Dr. Jennifer Douglas: That’s a really interesting question. It becomes a little bit tricky there because we do have questions when we have the IRB application to say, “Are you telling the participants the true purpose of this study or are you concealing something from them in order to avoid biasing their response, for instance?” It is possible to conduct studies where the participants are not told everything ahead of time because the researchers are trying not to influence the way they react or respond in a given situation. They still have to be told something at the beginning, and otherwise they have to consent to be involved if they’re being brought into a room to do an activity or answering questions or clicking things on a computer screen, whatever it might be. So, they have to be given some general idea, and it has to be clear to the IRB committee that there is not the risk of harm involved by their not being told what’s going to happen.

It doesn’t happen all that often. In our particular case for research we see, but there are some cases. I can think of some psychology research studies or maybe other social science areas where the researcher is asking for participants to come in and giving them just a very general idea of why they’re there, but not wanting to give them too much information.

There’s also kinds of studies that involve observation. They don’t always fall completely under IRB purview if someone is in a public place and maybe just observing what’s happening if they’re not interacting really directly with people there. So, there’s always a lot of nuance. One of the things about the IRB is that no two studies are the same and every study is really unique in how we have to look at it and the questions we might ask.

Linda Ashar: That’s a good explanation. Thank you. When you mentioned The Belmont Report, you mentioned some ethical principles. One was respect for persons and I think we have been discussing that quite a bit with the informed consent and making sure that people understand that they are part of a study and agreeing to it.

You mentioned and explained there’s a minimal risk of harm to participants. So, I think that covers respect for persons pretty well. What about beneficence? You mentioned that as a cornerstone ethical consideration of The Belmont Report. What does beneficence mean?

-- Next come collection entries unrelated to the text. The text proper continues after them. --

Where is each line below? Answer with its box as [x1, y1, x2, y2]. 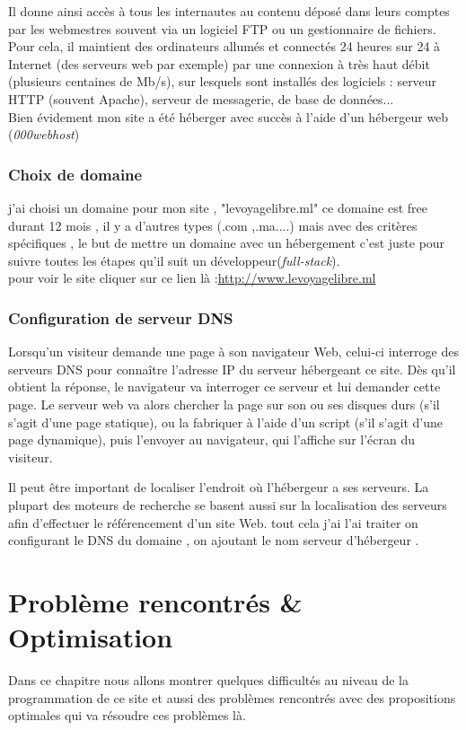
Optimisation [8, 619, 173, 655]
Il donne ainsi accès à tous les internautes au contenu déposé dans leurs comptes [8, 2, 450, 20]
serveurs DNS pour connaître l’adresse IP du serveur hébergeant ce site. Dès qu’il [8, 359, 456, 378]
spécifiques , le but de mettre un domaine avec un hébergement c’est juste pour [8, 233, 445, 252]
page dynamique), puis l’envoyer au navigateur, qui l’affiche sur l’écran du [8, 430, 416, 449]
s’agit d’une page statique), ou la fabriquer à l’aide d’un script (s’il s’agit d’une [8, 412, 443, 431]
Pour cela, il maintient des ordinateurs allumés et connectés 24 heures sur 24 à [8, 37, 441, 56]
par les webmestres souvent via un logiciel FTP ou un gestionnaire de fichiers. [8, 19, 436, 38]
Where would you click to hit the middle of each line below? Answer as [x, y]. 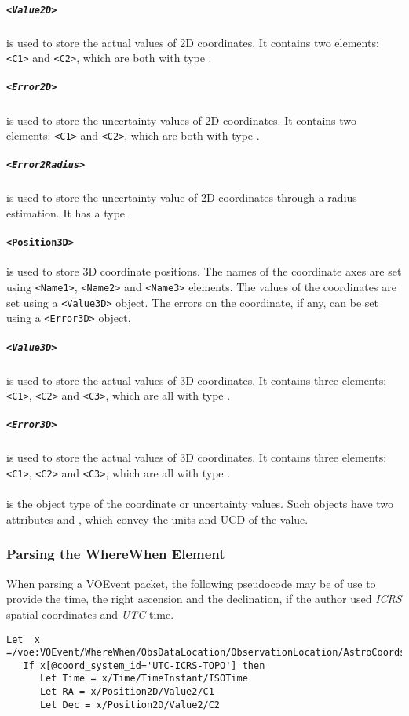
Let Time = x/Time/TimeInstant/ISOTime [144, 679]
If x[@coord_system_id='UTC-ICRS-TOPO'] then [144, 665]
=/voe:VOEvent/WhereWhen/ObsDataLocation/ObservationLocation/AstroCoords [206, 653]
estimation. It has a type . [69, 212]
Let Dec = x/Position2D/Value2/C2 [130, 705]
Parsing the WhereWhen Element [116, 554]
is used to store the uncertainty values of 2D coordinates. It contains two [182, 120]
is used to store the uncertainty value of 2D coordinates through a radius [182, 197]
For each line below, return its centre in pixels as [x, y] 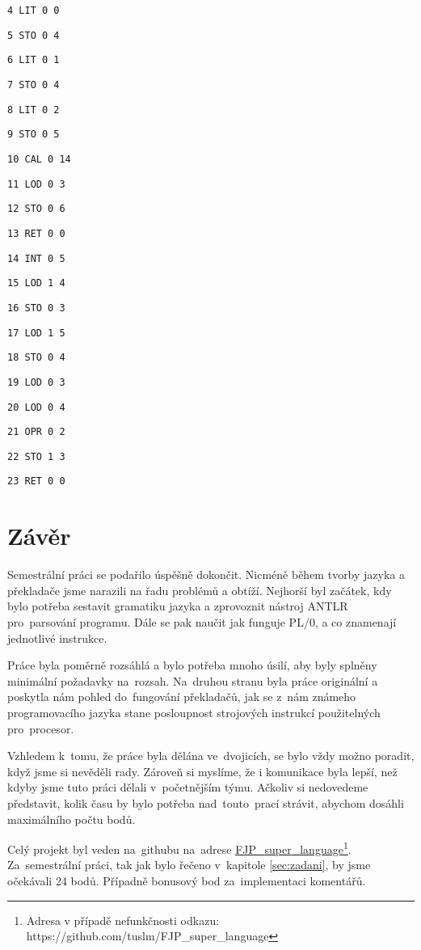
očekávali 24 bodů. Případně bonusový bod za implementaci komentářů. [187, 880]
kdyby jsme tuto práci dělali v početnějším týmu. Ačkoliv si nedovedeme [188, 787]
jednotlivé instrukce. [57, 638]
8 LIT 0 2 [34, 110]
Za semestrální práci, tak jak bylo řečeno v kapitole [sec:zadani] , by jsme [189, 865]
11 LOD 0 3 [36, 184]
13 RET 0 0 [36, 233]
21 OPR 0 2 [36, 432]

Dr. Jennifer Douglas: I might broaden the question a little bit and talk about beneficence and justice together a little bit. Those are some of the other two of the three main criteria that are given in The Belmont Report. And part of that has to do with, again, going back to our discussion on providing benefit. The study itself has an intention to provide benefit, but also that those who are involved in it are treated equitably and fairly throughout the study.

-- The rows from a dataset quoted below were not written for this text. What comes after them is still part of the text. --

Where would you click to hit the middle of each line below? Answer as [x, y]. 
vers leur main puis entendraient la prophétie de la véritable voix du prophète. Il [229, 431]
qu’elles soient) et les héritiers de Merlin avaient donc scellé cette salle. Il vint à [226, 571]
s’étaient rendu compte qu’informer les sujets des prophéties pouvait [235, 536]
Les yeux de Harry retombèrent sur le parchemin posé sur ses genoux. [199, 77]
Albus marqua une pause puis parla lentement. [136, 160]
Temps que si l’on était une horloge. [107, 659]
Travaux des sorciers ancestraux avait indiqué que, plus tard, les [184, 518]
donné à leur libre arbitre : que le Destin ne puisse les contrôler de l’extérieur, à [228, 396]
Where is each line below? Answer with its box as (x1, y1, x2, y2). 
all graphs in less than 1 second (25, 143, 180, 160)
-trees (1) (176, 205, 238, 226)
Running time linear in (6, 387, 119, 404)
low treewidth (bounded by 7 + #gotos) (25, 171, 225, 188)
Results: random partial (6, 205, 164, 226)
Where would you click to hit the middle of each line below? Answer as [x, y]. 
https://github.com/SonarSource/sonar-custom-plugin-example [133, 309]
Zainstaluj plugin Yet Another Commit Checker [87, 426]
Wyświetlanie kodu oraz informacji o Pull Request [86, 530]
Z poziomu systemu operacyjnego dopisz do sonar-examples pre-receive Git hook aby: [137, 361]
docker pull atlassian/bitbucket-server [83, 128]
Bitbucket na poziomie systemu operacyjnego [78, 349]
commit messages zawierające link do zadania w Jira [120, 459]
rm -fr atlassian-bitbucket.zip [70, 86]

One other kind of core principle there that intersects with these ideas is the privacy and confidentiality issues related to research. One of the things that we’re most looking for from the IRB’s perspective is, how are the data being presented or collected in such a way to protect the privacy and confidentiality of the participants?

In some studies, that’s relatively simple to do. For example, if there’s a survey going out and it’s going out maybe on a social media platform, and those who are choosing to take it are truly unknown to the researcher and they’re not providing identifying information, then their privacy is being protected through those means.

Where it gets a little bit trickier is in situations where the participants are known to the researcher. So they might be interviewing a set of people or doing a smaller scale survey where they know the distinct group of people to whom they’re sending the survey. And in those cases, what’s really important is that the participants don’t feel that answering or participating in that activity is going to pose any risk back to them.

For example, if there’s a survey in the workplace and it’s maybe asking about management style, participants may be especially sensitive to answering questions where they could be seen to criticize their managers or their leaders. And so, it’s really important in those cases that their identity is protected and that there’s not a way to trace responses back to the individuals who answered.

So, from the IRB perspective, that’s part of what we’re looking for in the design is to say, “How is it that you as the researcher are collecting this data such that you’re not presenting a risk to participants that their answers could in some way be used against them or come back to them?”

So, one of the ways that we look at that from the IRB perspective is, a lot of researchers when they’re first drafting, let’s say a survey, may ask a lot of demographic questions. And this can become problematic if their survey pool of participants is relatively small. So, for example, if you’re surveying people within one organization and you ask age, work area, gender, length of time with the company, those kind of characteristics, well, pretty soon you could actually narrow that down to one or two people in a lot of cases.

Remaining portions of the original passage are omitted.